Yazdıktan sonra ekran açık bir şekilde telefonunu masaya koydu. O sırada Şahin yeniden konuşmaya başladı. "Yaz abicim. O Toygar'ı vururum. Kendimi de küvette yeni boğdum sakın gitme günaydın."
"Ya Şahin uğraşma adamla ya." Nalan'ın tatlı siteminden sonra masaya oturmuştu Şahin. Tam da o sırada bir ses geldi.
Maral:
Günaydın. Sabaha gözlerimi Sonya cinayeti ile açtım.
Hayalet:
Hatırladın mı Sonya'yı?
Bu arada yeni bir bildiri yollayacağım. Yüklersin veriye.
Maral:
Tamamdır. Hatırladım. Sen benim saçımı kestiği geceyi hatırladın mı?
Hayalet boğazı kurudu gibi hissetti. Hatırlıyordu. Nasıl unuturdu ki? Hayalet ona nazaran her şeyi hatırlıyordu. Maral bunların tamamını hatırlamamayı tercih etmişti ama o hatırlıyordu. Hepsini her bir detayı.
Hayalet:
Evet.
Maral:
Hiç üzülmedim. Bazıları ölümü hak eder 68.
Maral kadar pozitif birinden beklenmeyecek kadar gaddar bir cevaptı bu. Hayalet dudak büzdü. "Haklısın."
Maral:
Hayalet veya 68. Ben seni görmek istiyorum.
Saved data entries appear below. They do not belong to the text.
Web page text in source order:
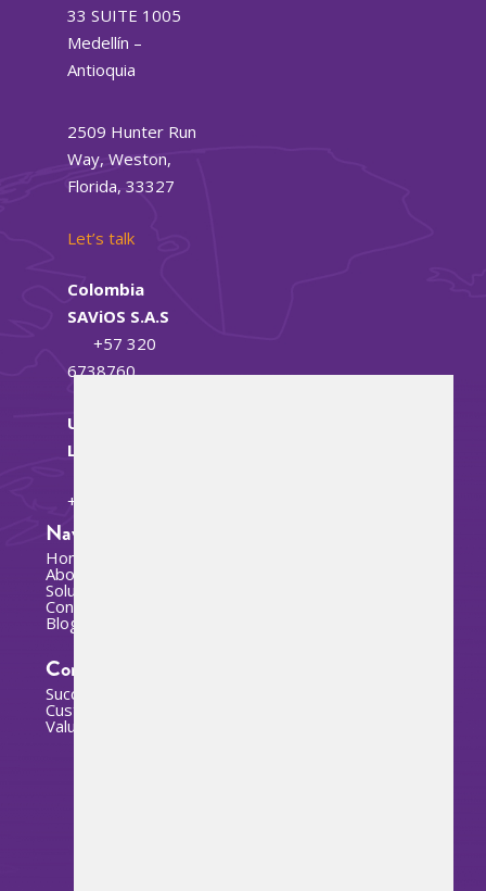
33 SUITE 1005
Medellín –
Antioquia
2509 Hunter Run
Way, Weston,
Florida, 33327
Let’s talk
Colombia
SAViOS S.A.S
+57320
6738760
U.S. SAVIOS US
LLC :
+1 786 865-5376
Navigation
Home
About us
Solutions
Contact
Blog
Company
Success stories
Customers
Value added
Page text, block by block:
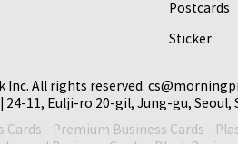
Postcards
Sticker
Inc. All rights reserved.
24-11, Eulji-ro 20-gil, Jung-gu, Seoul,
Cards - Premium Business Cards -
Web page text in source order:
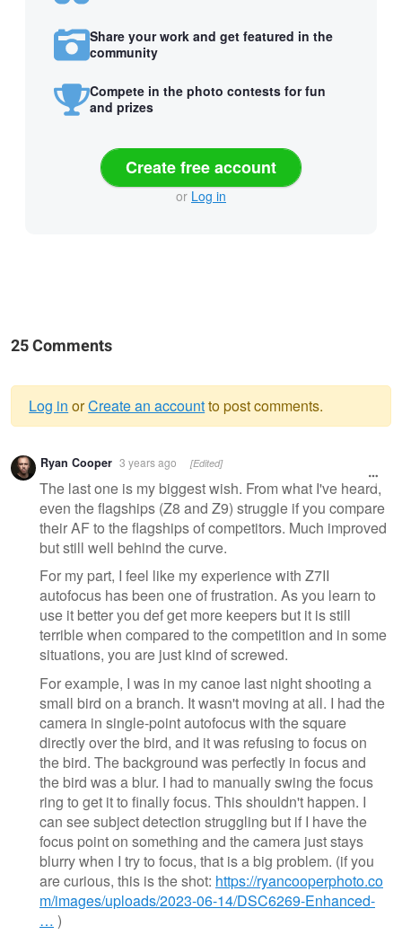
Share your work and get featured in the
community
Compete in the photo contests for fun
and prizes
Create free account
or Log in
25 Comments
Warning
message
Log in orCreate an accountto post comments.
Ryan Cooper 3 years ago [Edited]
The last one is my biggest wish. From what I've heard,
even the flagships (Z8 and Z9) struggle if you compare
their AF to the flagships of competitors. Much improved
but still well behind the curve.
For my part, I feel like my experience with Z7II
autofocus has been one of frustration. As you learn to
use it better you def get more keepers but it is still
terrible when compared to the competition and in some
situations, you are just kind of screwed.
For example, I was in my canoe last night shooting a
small bird on a branch. It wasn't moving at all. I had the
camera in single-point autofocus with the square
directly over the bird, and it was refusing to focus on
the bird. The background was perfectly in focus and
the bird was a blur. I had to manually swing the focus
ring to get it to finally focus. This shouldn't happen. I
can see subject detection struggling but if I have the
focus point on something and the camera just stays
blurry when I try to focus, that is a big problem. (if you
are curious, this is the shot: https://ryancooperphoto.co
m/images/uploads/2023-06-14/DSC6269-Enhanced-
… )
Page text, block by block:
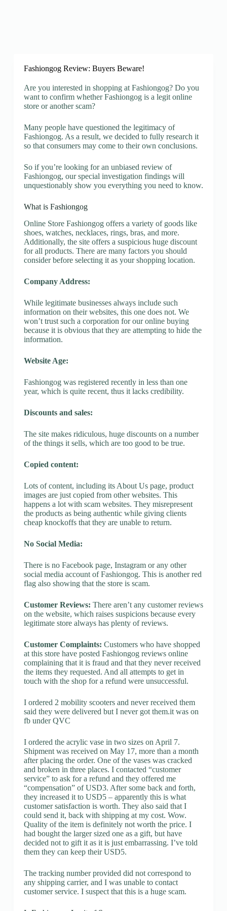
Fashiongog Review: Buyers Beware!
Are you interested in shopping at Fashiongog? Do you
want to confirm whether Fashiongog is a legit online
store or another scam?
Many people have questioned the legitimacy of
Fashiongog. As a result, we decided to fully research it
so that consumers may come to their own conclusions.
So if you’re looking for an unbiased review of
Fashiongog, our special investigation findings will
unquestionably show you everything you need to know.
What is Fashiongog
Online Store Fashiongog offers a variety of goods like
shoes, watches, necklaces, rings, bras, and more.
Additionally, the site offers a suspicious huge discount
for all products. There are many factors you should
consider before selecting it as your shopping location.
Company Address:
While legitimate businesses always include such
information on their websites, this one does not. We
won’t trust such a corporation for our online buying
because it is obvious that they are attempting to hide the
information.
Website Age:
Fashiongog was registered recently in less than one
year, which is quite recent, thus it lacks credibility.
Discounts and sales:
The site makes ridiculous, huge discounts on a number
of the things it sells, which are too good to be true.
Copied content:
Lots of content, including its About Us page, product
images are just copied from other websites. This
happens a lot with scam websites. They misrepresent
the products as being authentic while giving clients
cheap knockoffs that they are unable to return.
No Social Media:
There is no Facebook page, Instagram or any other
social media account of Fashiongog. This is another red
flag also showing that the store is scam.
Customer Reviews: There aren’t any customer reviews
on the website, which raises suspicions because every
legitimate store always has plenty of reviews.
Customer Complaints: Customers who have shopped
at this store have posted Fashiongog reviews online
complaining that it is fraud and that they never received
the items they requested. And all attempts to get in
touch with the shop for a refund were unsuccessful.
I ordered 2 mobility scooters and never received them
said they were delivered but I never got them.it was on
fb under QVC
I ordered the acrylic vase in two sizes on April 7.
Shipment was received on May 17, more than a month
after placing the order. One of the vases was cracked
and broken in three places. I contacted “customer
service” to ask for a refund and they offered me
“compensation” of USD3. After some back and forth,
they increased it to USD5 – apparently this is what
customer satisfaction is worth. They also said that I
could send it, back with shipping at my cost. Wow.
Quality of the item is definitely not worth the price. I
had bought the larger sized one as a gift, but have
decided not to gift it as it is just embarrassing. I’ve told
them they can keep their USD5.
The tracking number provided did not correspond to
any shipping carrier, and I was unable to contact
customer service. I suspect that this is a huge scam.
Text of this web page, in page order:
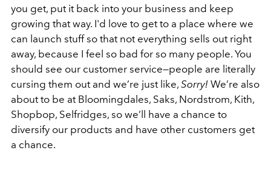
you get, put it back into your business and keep
growing that way. I'd love to get to a place where we
can launch stuff so that not everything sells out right
away, because I feel so bad for so many people. You
should see our customer service—people are literally
cursing them out and we’re just like, Sorry! We’re also
about to be at Bloomingdales, Saks, Nordstrom, Kith,
Shopbop, Selfridges, so we’ll have a chance to
diversify our products and have other customers get
a chance.
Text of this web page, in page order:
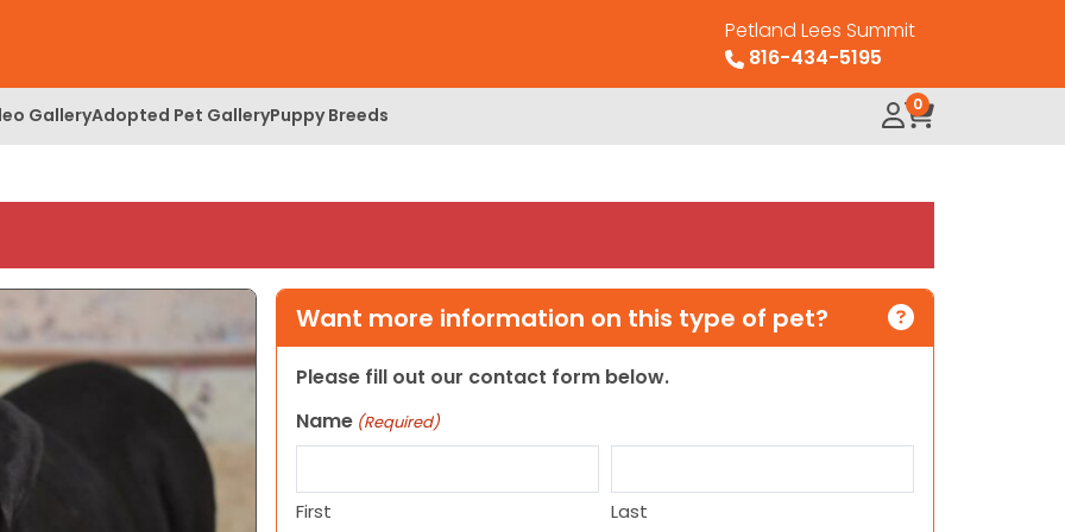
Petland Lees Summit
816-434-5195
GalleryAdopted Pet GalleryPuppy Breeds 0
Want more information on this type of pet?
Please fill out our contact form below.
Name (Required)
First Last
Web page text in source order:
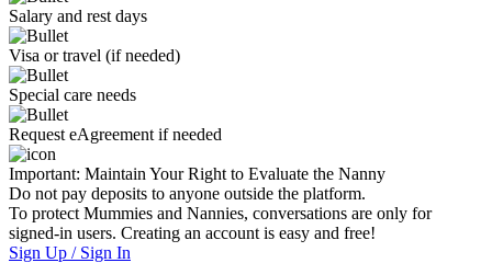
Salary and rest days
Visa or travel (if needed)
Special care needs
Request eAgreement if needed
Important: Maintain Your Right to Evaluate the Nanny
Do not pay deposits to anyone outside the platform.
To protect Mummies and Nannies, conversations are only for
signed-in users. Creating an account is easy and free!
Sign Up / Sign In
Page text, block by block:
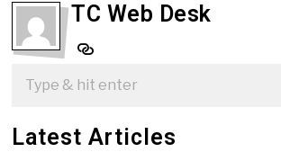
TC Web Desk
Latest Articles
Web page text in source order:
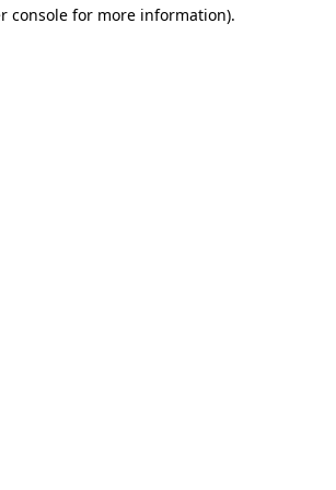
console for more information).
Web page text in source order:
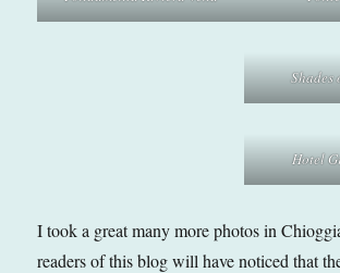
Shades
Hotel
I took a great many more photos in
readers of this blog will have noticed that
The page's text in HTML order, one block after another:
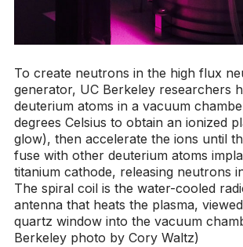
To create neutrons in the high flux
generator, UC Berkeley researchers
deuterium atoms in a vacuum
degrees Celsius to obtain an ionized
glow), then accelerate the ions until
fuse with other deuterium atoms
titanium cathode, releasing neutrons
The spiral coil is the water-cooled
antenna that heats the plasma,
quartz window into the vacuum
Berkeley photo by Cory Waltz)
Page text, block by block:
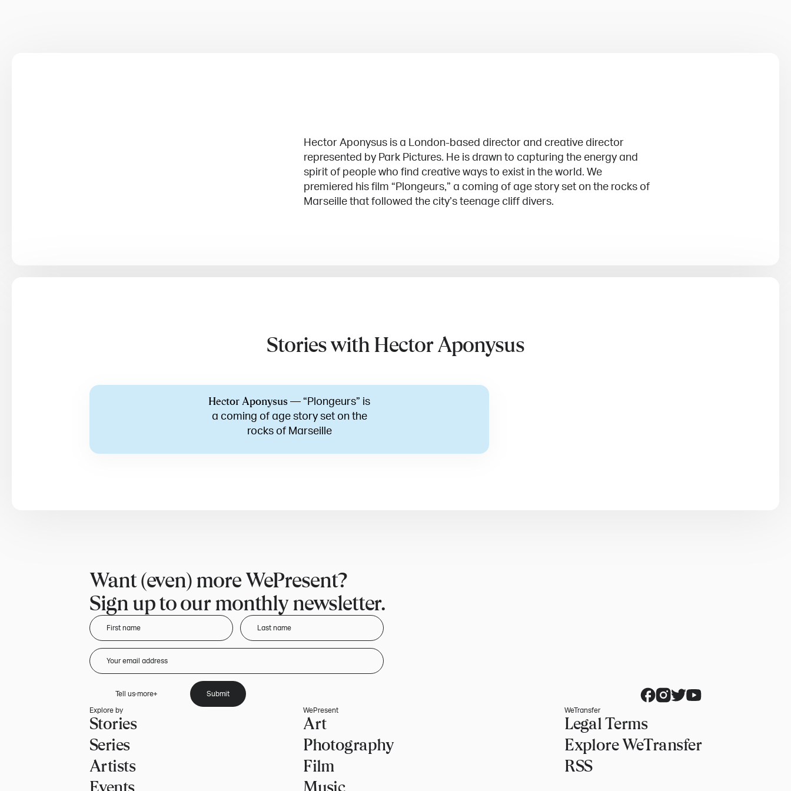
Hector Aponysus is a London-based director and creative director
represented by Park Pictures. He is drawn to capturing the energy and
spirit of people who find creative ways to exist in the world. We
premiered his film “Plongeurs,” a coming of age story set on the rocks of
Marseille that followed the city’s teenage cliff divers.
Stories with Hector Aponysus
Hector Aponysus —“Plongeurs” is
a coming of age story set on the
rocks of Marseille
Want (even) more WePresent?
Sign up to our monthly newsletter.
Tell us more
Submit
Explore by
Stories
Series
Artists
WePresent
Art
Photography
Film
WeTransfer
Legal Terms
Explore WeTransfer
RSS
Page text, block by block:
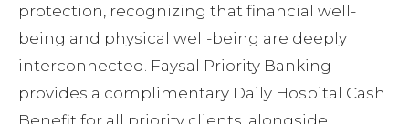
protection, recognizing that financial well-
being and physical well-being are deeply
interconnected. Faysal Priority Banking
provides a complimentary Daily Hospital Cash
Benefit for all priority clients, alongside
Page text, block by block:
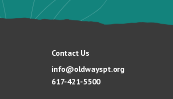
Contact Us
info@oldwayspt.org
617-421-5500
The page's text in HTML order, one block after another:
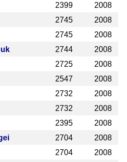
2399
2008
2745
2008
2745
2008
2744
2008
2725
2008
2547
2008
2732
2008
2732
2008
2395
2008
2704
2008
2704
2008

Bak birine söylerim, bir şeyleri batırırım diye korkuyorsan sen de beni ihbar edersin. Yardım etti dersin. Biliyorsun ben hep yalnızdım. Siz arada da görüşseniz. Birbiriniz ile iletişim halindesiniz ve ben seni özledim.
Hayalet: Sana güvenmediğimi düşünmüyorsun öyle değil mi?
Maral:
Güvenmiyor olabilirsin. Biz büyüdük 20 yıl geçti.
Hayalet:
Sana güveniyorum ama inan bana zamanı var.
Maral:
Sen beni merak etmiyor musun?
Hayalet:
Geyikçik ben 35 yıllık ömrümde hiçbir şeyi senin kadar merak etmedim.
Maral:
:)
Ben bu gece bir ödül gecesine katılacağım.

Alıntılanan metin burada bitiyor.